## EXERCISE OBJECTIVE
The answer is the data below, repeated exactly, with no pictures included.

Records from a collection
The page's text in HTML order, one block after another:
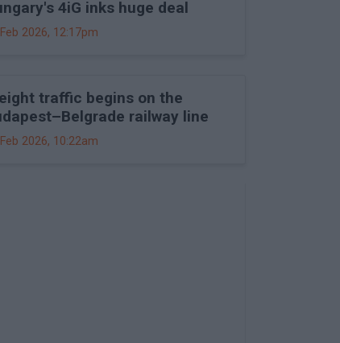
4iG inks huge deal
2026, 12:17pm
traffic begins on the
railway line
2026, 10:22am

## OUTPUT OF THE EXERCISE
The page's text in HTML order, one block after another:
4iG inks huge deal
2026, 12:17pm
traffic begins on the
railway line
2026, 10:22am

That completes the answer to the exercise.